By Danielle Wiener-Bronner, CNN

For decades, Girl Scouts has used cookie sales to raise funds and teach scouts about entrepreneurship. This year, thanks to the Raspberry Rally cookie, members got a painful lesson in what can happen when high demand meets limited supply.

The much-hyped Rally, a raspberry-flavored spin on the Thin Mint, was always supposed to be a limited-edition cookie. But interest in it seemed to have taken Girl Scouts leadership by surprise — perhaps because of a new online-only ordering system.

As demand surged, with some cookies even ending up on eBay, in some cases listed for about $40 per box, supply stayed the same because cookie makers couldn’t quickly pump out more Rallies. One of the Scouts’ manufacturers, ABC Bakers, said it needs lots of lead time to make limited-edition cookies. The other, Little Brownie Bakers, said bad weather caused power outages at a Kentucky plant, contributing to other inventory issues that lead to tight supply.

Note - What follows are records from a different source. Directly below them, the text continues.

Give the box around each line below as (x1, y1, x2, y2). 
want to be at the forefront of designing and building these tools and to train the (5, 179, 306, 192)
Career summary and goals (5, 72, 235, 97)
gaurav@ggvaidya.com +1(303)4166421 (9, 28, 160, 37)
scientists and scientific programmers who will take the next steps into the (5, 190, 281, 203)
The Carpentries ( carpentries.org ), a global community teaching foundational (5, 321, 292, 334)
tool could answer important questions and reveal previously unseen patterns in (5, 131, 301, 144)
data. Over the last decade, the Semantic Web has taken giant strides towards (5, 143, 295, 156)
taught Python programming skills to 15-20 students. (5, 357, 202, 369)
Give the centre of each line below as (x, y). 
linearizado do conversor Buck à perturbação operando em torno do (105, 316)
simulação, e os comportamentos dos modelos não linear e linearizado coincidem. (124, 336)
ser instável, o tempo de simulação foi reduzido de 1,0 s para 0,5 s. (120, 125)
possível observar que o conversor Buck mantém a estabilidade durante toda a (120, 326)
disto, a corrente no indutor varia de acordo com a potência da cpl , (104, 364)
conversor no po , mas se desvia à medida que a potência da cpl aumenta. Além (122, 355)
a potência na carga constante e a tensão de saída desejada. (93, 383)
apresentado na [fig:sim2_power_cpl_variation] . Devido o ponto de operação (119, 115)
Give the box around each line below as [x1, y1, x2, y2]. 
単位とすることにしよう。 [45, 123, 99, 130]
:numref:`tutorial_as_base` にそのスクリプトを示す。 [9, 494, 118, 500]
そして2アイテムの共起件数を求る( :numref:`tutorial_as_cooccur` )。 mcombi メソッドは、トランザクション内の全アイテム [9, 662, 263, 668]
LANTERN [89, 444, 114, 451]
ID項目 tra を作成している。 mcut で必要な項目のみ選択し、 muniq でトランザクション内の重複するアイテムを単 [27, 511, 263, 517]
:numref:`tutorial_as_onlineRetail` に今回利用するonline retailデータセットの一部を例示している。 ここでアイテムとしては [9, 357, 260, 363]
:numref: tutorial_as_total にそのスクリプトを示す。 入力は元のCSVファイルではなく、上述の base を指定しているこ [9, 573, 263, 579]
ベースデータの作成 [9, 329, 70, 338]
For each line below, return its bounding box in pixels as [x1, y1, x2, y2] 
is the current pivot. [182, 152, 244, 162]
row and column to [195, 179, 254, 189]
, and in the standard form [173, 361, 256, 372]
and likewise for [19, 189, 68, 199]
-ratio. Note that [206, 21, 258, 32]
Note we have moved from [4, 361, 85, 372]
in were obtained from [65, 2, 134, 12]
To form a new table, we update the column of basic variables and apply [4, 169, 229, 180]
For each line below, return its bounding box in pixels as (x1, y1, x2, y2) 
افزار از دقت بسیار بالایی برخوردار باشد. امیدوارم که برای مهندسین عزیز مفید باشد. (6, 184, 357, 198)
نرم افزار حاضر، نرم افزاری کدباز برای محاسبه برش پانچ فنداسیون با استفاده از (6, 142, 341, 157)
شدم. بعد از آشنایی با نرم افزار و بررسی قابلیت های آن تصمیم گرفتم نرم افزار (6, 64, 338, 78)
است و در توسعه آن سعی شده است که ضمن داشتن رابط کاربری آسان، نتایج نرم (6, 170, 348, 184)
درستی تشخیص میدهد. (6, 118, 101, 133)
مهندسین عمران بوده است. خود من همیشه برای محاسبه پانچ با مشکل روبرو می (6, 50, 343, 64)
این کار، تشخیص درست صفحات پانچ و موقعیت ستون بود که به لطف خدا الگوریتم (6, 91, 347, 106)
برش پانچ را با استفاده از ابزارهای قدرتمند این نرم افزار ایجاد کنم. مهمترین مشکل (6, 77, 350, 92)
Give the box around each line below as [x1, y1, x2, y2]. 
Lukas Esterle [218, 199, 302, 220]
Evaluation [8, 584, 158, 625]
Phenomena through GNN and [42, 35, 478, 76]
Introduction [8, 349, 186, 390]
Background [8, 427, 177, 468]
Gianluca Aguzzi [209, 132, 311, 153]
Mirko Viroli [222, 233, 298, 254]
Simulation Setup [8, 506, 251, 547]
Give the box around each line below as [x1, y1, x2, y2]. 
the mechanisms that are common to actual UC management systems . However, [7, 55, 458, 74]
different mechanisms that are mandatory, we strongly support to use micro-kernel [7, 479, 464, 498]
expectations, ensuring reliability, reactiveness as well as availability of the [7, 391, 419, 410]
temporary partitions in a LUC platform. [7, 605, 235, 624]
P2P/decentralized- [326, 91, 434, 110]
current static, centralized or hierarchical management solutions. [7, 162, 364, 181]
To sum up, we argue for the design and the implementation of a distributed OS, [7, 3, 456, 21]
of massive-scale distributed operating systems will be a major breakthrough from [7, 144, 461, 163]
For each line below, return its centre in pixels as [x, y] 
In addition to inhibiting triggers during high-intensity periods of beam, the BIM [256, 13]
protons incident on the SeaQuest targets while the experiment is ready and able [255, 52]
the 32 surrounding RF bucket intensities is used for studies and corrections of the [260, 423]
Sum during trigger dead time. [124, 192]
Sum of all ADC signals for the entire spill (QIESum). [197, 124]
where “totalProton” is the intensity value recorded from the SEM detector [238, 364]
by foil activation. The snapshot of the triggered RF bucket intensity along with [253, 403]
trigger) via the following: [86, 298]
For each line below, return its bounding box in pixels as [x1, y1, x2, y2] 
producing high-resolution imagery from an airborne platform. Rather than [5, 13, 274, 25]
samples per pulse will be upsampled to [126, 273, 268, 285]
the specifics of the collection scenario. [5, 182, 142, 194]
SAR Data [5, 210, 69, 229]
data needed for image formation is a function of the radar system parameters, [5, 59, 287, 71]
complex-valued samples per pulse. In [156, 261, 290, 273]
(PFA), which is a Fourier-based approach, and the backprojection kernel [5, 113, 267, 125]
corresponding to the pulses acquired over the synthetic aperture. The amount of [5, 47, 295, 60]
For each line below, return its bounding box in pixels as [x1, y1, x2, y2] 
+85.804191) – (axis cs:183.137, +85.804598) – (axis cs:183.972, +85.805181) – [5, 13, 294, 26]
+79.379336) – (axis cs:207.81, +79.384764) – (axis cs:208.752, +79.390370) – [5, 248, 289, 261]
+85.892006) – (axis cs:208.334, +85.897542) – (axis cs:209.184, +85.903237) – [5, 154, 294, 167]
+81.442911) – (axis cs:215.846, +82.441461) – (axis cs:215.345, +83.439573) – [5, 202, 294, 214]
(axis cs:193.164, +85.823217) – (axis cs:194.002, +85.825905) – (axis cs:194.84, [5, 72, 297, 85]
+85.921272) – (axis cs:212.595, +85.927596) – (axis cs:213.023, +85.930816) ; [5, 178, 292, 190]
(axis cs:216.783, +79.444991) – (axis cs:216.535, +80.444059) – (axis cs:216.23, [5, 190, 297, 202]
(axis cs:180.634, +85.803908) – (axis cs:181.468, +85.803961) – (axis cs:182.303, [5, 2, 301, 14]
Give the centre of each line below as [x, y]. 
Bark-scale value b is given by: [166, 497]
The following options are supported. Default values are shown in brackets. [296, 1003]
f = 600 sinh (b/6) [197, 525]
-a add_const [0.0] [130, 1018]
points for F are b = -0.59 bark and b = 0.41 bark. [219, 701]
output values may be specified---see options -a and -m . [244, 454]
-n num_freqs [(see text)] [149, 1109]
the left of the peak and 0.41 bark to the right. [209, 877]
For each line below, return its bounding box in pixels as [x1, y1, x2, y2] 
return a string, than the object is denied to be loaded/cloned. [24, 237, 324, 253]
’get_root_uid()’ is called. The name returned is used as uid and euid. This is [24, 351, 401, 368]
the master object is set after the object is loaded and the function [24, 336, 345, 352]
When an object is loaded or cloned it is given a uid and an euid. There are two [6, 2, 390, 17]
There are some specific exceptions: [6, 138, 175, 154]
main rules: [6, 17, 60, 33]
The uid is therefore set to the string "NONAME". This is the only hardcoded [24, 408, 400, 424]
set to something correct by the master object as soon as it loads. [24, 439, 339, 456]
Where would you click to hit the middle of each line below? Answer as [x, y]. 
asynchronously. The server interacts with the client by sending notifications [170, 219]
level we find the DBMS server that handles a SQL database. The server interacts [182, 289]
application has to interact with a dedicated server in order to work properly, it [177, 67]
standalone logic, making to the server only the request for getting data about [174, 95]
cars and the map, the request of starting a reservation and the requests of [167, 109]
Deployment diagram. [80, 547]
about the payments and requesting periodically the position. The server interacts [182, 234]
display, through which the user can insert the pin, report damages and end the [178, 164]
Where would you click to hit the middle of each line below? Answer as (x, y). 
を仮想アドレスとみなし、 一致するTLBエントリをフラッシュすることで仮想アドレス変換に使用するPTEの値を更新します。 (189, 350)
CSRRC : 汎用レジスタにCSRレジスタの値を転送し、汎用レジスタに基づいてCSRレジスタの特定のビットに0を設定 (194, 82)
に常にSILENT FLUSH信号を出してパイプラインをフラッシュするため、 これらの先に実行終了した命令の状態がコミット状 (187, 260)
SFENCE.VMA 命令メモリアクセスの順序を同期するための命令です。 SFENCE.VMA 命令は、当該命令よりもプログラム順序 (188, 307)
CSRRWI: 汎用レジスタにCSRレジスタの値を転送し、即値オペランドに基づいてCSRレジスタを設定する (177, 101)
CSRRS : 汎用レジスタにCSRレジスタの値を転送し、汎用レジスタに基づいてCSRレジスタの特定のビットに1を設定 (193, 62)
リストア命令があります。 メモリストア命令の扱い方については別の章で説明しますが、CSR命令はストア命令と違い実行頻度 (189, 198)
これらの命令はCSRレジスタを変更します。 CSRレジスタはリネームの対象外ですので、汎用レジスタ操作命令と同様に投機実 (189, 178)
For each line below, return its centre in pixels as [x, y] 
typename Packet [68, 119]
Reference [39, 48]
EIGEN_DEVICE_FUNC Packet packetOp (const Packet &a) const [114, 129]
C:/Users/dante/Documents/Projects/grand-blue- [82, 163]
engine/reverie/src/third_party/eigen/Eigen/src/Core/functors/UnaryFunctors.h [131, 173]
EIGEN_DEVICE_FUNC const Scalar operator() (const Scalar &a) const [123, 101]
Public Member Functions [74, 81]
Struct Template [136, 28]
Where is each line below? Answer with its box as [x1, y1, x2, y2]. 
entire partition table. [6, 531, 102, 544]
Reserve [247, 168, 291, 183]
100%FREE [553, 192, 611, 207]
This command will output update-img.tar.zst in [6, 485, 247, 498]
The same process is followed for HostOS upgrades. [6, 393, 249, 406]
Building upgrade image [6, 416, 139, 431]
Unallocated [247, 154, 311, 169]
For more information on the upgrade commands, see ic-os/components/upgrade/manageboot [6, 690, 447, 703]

As a result, the Rallies sold out rapidly, leaving scouts and parents to explain the situation to annoyed shoppers even as they tried to make sense of it themselves.

For young scouts, having to tell customers there are no Rallies available “is a particularly frustrating transaction,” scout parent Betsy Everett told CNN. “When people ask for the new cookie, we tell them the situation and then they don’t want to buy anything. It’s disappointing for the girls.”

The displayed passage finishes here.